[Opening Task input section]
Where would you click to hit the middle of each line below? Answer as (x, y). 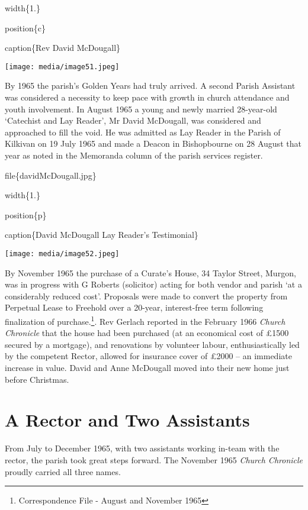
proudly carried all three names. (63, 471)
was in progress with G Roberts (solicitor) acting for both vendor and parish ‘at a (153, 284)
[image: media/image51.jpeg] (62, 67)
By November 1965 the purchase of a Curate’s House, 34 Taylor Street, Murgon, (150, 272)
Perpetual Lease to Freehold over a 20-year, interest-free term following (134, 307)
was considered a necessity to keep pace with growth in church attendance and (147, 97)
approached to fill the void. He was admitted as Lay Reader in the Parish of (143, 132)
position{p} (26, 214)
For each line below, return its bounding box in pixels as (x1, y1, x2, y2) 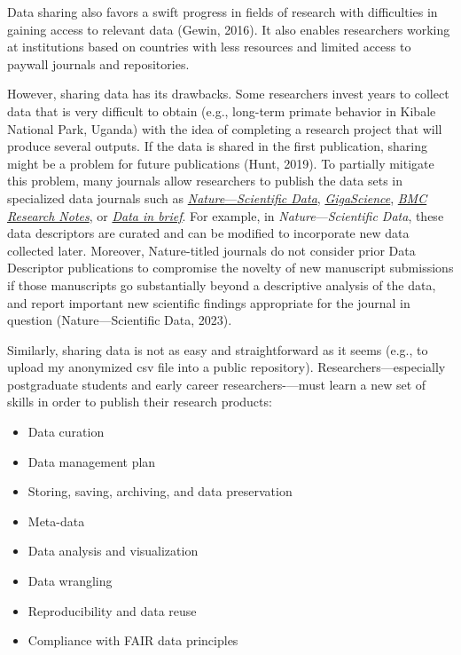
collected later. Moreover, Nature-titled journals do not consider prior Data (7, 241, 416, 259)
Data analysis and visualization (27, 541, 199, 560)
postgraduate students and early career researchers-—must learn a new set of (7, 375, 426, 393)
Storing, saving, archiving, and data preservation (27, 482, 293, 501)
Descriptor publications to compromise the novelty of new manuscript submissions (7, 258, 454, 277)
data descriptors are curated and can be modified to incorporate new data (7, 224, 410, 242)
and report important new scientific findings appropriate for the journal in (7, 293, 410, 312)
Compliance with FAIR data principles (27, 631, 238, 650)
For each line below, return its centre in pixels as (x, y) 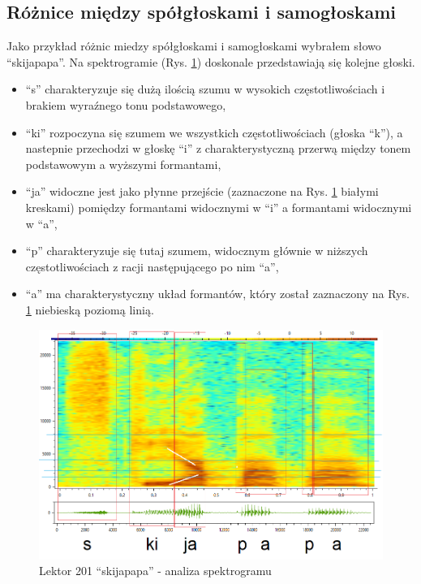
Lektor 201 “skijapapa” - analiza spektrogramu (155, 571)
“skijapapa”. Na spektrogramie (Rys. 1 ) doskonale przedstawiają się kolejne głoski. (211, 61)
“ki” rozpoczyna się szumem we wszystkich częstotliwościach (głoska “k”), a (214, 132)
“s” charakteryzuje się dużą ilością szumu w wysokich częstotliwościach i (205, 89)
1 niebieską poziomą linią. (90, 309)
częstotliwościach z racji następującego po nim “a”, (152, 266)
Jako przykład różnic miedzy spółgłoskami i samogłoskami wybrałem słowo (194, 46)
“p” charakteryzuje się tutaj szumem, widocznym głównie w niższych (197, 251)
[Closing Task input section]
Work to complete: Now transcribe all the entries above exactly, so that no picture is carried over.

Exercise answer:
Where would you click to hit the middle of each line below? Answer as (x, y). 
proudly carried all three names. (63, 471)
was in progress with G Roberts (solicitor) acting for both vendor and parish ‘at a (153, 284)
[image: media/image51.jpeg] (62, 67)
By November 1965 the purchase of a Curate’s House, 34 Taylor Street, Murgon, (150, 272)
Perpetual Lease to Freehold over a 20-year, interest-free term following (134, 307)
was considered a necessity to keep pace with growth in church attendance and (147, 97)
approached to fill the void. He was admitted as Lay Reader in the Parish of (143, 132)
position{p} (26, 214)
For each line below, return its bounding box in pixels as (x1, y1, x2, y2) 
collected later. Moreover, Nature-titled journals do not consider prior Data (7, 241, 416, 259)
Data analysis and visualization (27, 541, 199, 560)
postgraduate students and early career researchers-—must learn a new set of (7, 375, 426, 393)
Storing, saving, archiving, and data preservation (27, 482, 293, 501)
Descriptor publications to compromise the novelty of new manuscript submissions (7, 258, 454, 277)
data descriptors are curated and can be modified to incorporate new data (7, 224, 410, 242)
and report important new scientific findings appropriate for the journal in (7, 293, 410, 312)
Compliance with FAIR data principles (27, 631, 238, 650)
For each line below, return its centre in pixels as (x, y) 
Lektor 201 “skijapapa” - analiza spektrogramu (155, 571)
“skijapapa”. Na spektrogramie (Rys. 1 ) doskonale przedstawiają się kolejne głoski. (211, 61)
“ki” rozpoczyna się szumem we wszystkich częstotliwościach (głoska “k”), a (214, 132)
“s” charakteryzuje się dużą ilością szumu w wysokich częstotliwościach i (205, 89)
1 niebieską poziomą linią. (90, 309)
częstotliwościach z racji następującego po nim “a”, (152, 266)
Jako przykład różnic miedzy spółgłoskami i samogłoskami wybrałem słowo (194, 46)
“p” charakteryzuje się tutaj szumem, widocznym głównie w niższych (197, 251)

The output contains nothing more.